Within the records below, filter for lines carrying the word "plus" and copy them.

(Collected data)
******

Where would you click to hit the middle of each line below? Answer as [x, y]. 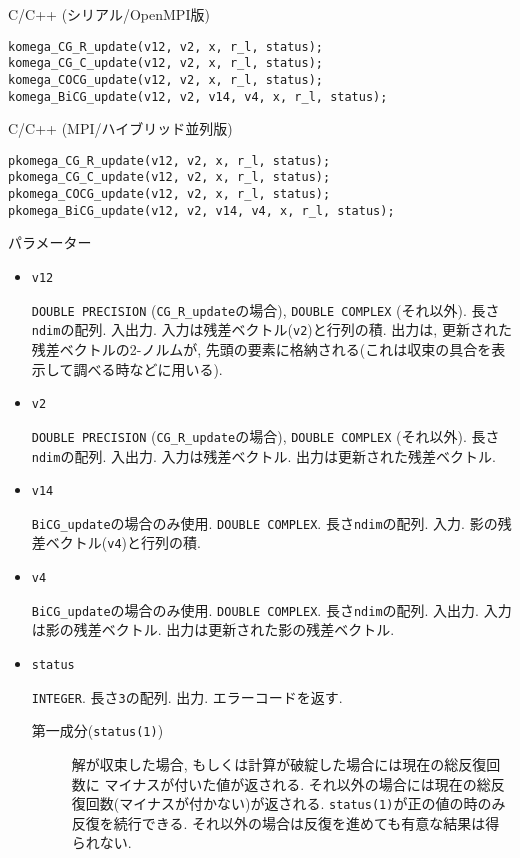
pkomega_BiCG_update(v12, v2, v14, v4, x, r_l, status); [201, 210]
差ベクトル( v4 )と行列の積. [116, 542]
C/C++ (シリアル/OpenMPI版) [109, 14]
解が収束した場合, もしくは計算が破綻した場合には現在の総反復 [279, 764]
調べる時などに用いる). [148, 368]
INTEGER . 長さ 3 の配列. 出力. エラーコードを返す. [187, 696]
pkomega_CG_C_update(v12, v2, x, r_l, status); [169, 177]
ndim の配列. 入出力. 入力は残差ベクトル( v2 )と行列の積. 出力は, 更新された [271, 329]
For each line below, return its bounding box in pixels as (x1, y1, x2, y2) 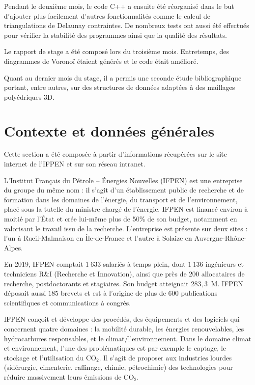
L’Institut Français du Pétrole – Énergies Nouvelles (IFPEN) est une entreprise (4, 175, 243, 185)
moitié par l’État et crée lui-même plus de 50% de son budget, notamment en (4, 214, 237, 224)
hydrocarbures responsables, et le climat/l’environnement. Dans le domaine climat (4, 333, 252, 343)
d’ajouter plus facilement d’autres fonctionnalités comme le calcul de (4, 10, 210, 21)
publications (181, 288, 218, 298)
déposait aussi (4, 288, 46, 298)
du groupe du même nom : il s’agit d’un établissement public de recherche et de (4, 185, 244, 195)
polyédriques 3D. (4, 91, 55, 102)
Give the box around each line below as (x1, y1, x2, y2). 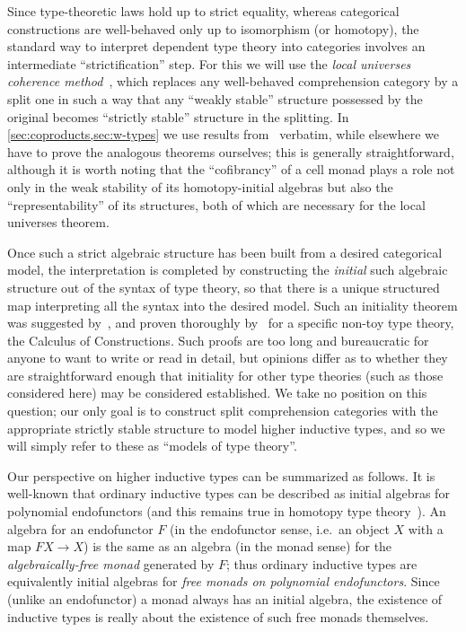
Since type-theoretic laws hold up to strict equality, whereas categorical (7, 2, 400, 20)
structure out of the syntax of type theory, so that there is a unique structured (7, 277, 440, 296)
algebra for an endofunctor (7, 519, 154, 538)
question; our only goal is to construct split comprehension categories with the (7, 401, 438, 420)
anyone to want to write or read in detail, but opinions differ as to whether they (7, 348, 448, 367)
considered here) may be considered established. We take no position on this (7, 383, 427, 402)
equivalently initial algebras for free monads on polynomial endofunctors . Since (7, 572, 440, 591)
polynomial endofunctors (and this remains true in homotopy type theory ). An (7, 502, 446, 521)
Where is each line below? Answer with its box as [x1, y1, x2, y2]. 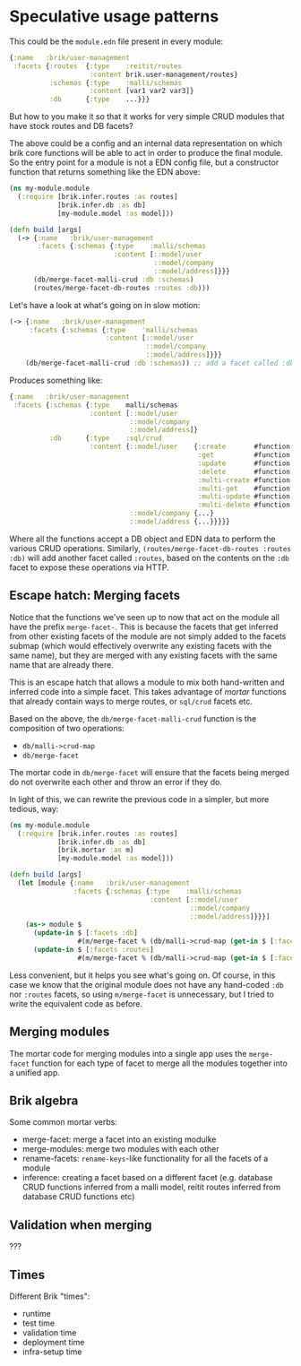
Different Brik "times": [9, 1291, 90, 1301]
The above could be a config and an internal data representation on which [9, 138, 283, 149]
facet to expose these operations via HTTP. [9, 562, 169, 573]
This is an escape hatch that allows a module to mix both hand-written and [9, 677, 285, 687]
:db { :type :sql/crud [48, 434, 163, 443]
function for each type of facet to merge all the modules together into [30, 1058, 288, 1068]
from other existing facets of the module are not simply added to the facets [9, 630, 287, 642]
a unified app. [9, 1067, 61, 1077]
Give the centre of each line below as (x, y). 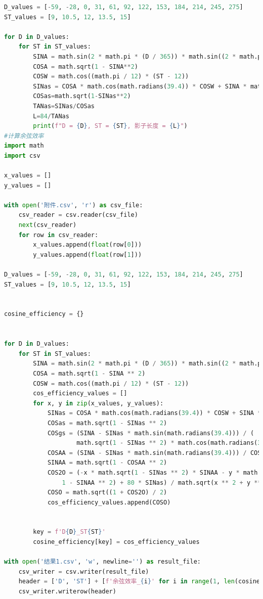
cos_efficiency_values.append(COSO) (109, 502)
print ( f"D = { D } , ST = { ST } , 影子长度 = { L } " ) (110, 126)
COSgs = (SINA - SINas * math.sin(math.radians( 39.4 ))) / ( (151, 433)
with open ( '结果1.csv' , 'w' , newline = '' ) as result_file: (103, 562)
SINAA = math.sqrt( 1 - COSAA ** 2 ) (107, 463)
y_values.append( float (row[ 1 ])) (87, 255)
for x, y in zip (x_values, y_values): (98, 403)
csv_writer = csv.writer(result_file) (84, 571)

******

### Answer for the task
moitié par l’État et crée lui-même plus de 50% de son budget, notamment en (4, 214, 237, 224)
d’ajouter plus facilement d’autres fonctionnalités comme le calcul de (4, 10, 210, 21)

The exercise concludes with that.